There's this quote early in the article about the Fourth Estate being the most
powerful, and yet by the end I'm supposed to assume all these things to accept
this claim that "monopoly control" of the Second Estate exists on fact-
checking?

What I actually see is an article where someone started with a conclusion
(that some sort of free-market/libertarianism/lassaiz-faire/whatever brand of
let tech companies do whatever they want is The Way) and then spent a lot of
time thinking about how to reach it.

------
icodestuff
> The third concern is what has dominated the news cycle as of late:
> Facebook’s decision to not fact-check any posts or ads from politicians.
> This is largely being framed as aiding President Trump in particular, which
> is probably both true and also an unsurprising complaint from the Second
> Estate used to having monopoly control over fact-checking.

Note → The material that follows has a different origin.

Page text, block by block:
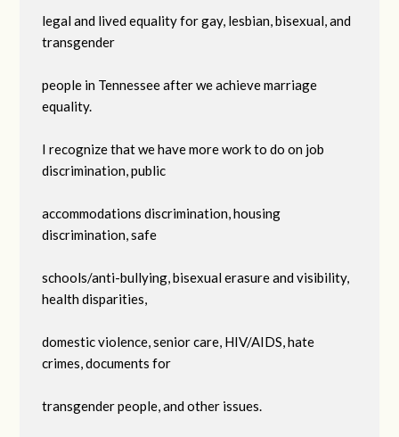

> The broader issue is that the third concern and first concern are so clearly
> in direct opposition to each other. If Facebook has the potential for
> immense influence on politics, why on earth would anyone want the company
> policing political speech?

Maybe because they're fact-checking lots of other things to promote themselves
as a platform you can find facts on? I don't know, I'd think if there was any
ostensible non-partisan shared value in a democracy, it'd be a desire for
factual information. Spun and biased, sure, but fundamentally factual. (In
reality, I don't think this is true anymore, at least from the head of the
executive branch and his sycophants, but this shared value is not irreparably
broken nationwide.) If Facebook isn't going to fact-check anything, then
that's one thing, but if they're going to fact-check some things, it's far
from unreasonable for them to fact-check political ads.